Dios desea revestirnos de la misericordia que encuentra su sentido en cada latido del verbo amar. Y nos envía a su Hijo para enseñarnos que la medida del amor alcanza su plenitud cuando abrazamos lo vulnerable, lo roto, lo frágil. Cómo no traer al recuerdo el momento en que Jesús se emociona y llora ante la tumba de su amigo Lázaro (cf. MC 6, 34), o cuando perdona al buen ladrón desde la cruz (cf. Lc 23, 34), o cuando se encuentra con los leprosos y sana su enfermedad (cf. Mc 1, 41)…
Hoy, en esta entrañable festividad, fijamos los ojos en la parábola del Buen Samaritano (cf. Lc 10, 25-37), donde Jesús muestra la forma concreta de ejercer la misericordia. Mientras que un sacerdote y un levita pasan de largo ante el herido que permanece en la cuneta, es el samaritano quien se detiene ante la víctima y se hace cargo de su dolor. Con esta página del Evangelio, Dios quiere manifestar que nuestro prójimo es, precisamente, todo necesitado que se cruza en nuestra vida. Quizá quien nunca sostenga la mirada por miedo a manifestar su alma herida. Pero así se escribe la misericordia y así se educa el perdón, como «una fuerza que resucita a una vida nueva e infunde el valor para mirar el futuro con esperanza» (Bula Misericordiae vultus, n.10, de S.S. Papa Francisco).

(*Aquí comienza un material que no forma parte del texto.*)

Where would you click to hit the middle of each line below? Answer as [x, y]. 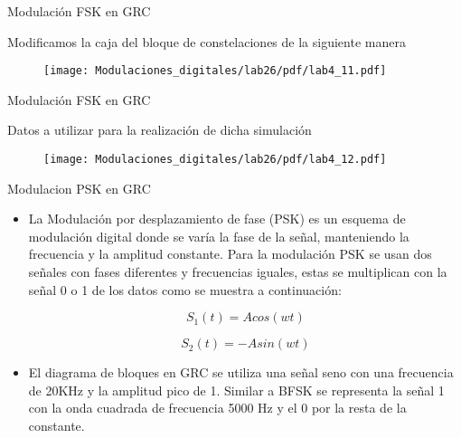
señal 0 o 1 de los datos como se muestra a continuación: [185, 289]
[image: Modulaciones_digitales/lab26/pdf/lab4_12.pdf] [215, 160]
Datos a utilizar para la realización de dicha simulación [160, 130]
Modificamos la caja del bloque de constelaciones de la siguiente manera [207, 41]
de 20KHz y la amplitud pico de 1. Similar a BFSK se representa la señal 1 [236, 390]
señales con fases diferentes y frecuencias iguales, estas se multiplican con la [238, 272]
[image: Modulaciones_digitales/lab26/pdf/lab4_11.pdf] [215, 71]
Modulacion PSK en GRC [79, 188]
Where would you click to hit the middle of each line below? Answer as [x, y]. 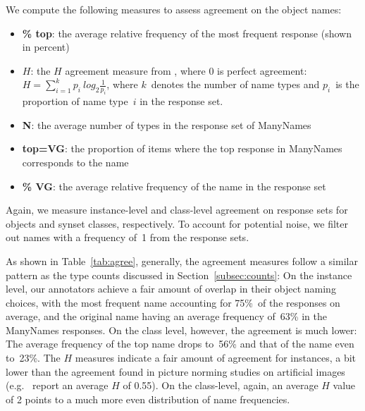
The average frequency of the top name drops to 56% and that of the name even [180, 344]
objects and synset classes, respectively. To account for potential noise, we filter [177, 223]
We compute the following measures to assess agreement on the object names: [174, 9]
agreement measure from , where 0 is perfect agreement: [186, 70]
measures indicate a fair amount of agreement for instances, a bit [216, 358]
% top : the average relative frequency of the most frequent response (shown [187, 33]
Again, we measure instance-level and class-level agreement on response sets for [177, 210]
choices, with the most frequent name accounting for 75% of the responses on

El Evangelio de hoy nos trae la paz en la preciosa mirada de Jesús (cf. Jn 20, 19-31), mientras nos muestra sus manos y su costado. Y, como a los apóstoles, nos envía por el mundo para anunciar la Buena Nueva. Y vendrán las dudas, las noches oscuras y los días más áridos, como le ocurrió a Tomás, pero Él volverá de nuevo para mostrarnos la senñal de sus clavos y su costado abierto por amor. Y, como el discípulo al que le costó creer, podremos exclamar «Senñor mío y Dios mío», porque habremos encontrado el tesoro escondido, la vida que jamás habáamos vivido antes de Él.

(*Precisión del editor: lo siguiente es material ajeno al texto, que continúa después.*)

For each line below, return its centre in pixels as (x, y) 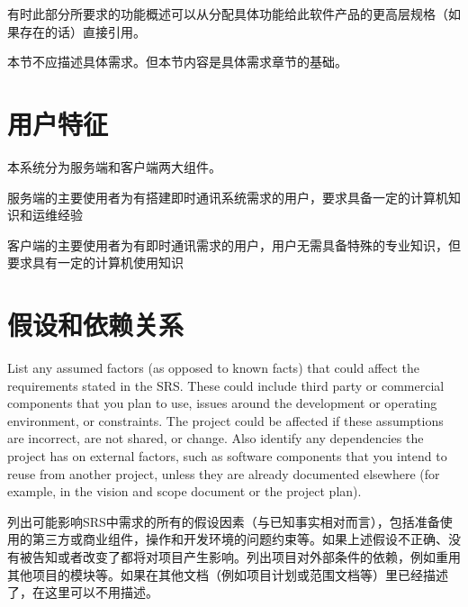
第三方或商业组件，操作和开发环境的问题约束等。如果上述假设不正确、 (240, 539)
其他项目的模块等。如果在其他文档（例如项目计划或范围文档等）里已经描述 (228, 574)
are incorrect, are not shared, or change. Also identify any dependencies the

Le pedimos a la Virgen María, Madre de la Misericordia, que nos ayude a ser mansos y humildes de corazón, como Ella, y nos ampare en este ministerio de la compasión. Para que recordemos las palabras que dirigió Jesús a santa Faustina: «de todas mis llagas, como de arroyos, fluye la Misericordia para las almas, pero la Llaga de Mi Corazón es la fuente de la Misericordia sin límites; de esta fuente brotan todas las Gracias para las almas». Un misterio de amor infinito, que hoy vemos cumplido en la Divina Misericordia del Señor: «Las llamas de mi compasión me consumen, deseo derramarlas sobre las almas de los hombres» (Diario 1190).
Con gran afecto, os deseo un feliz Domingo de la Divina Misericordia.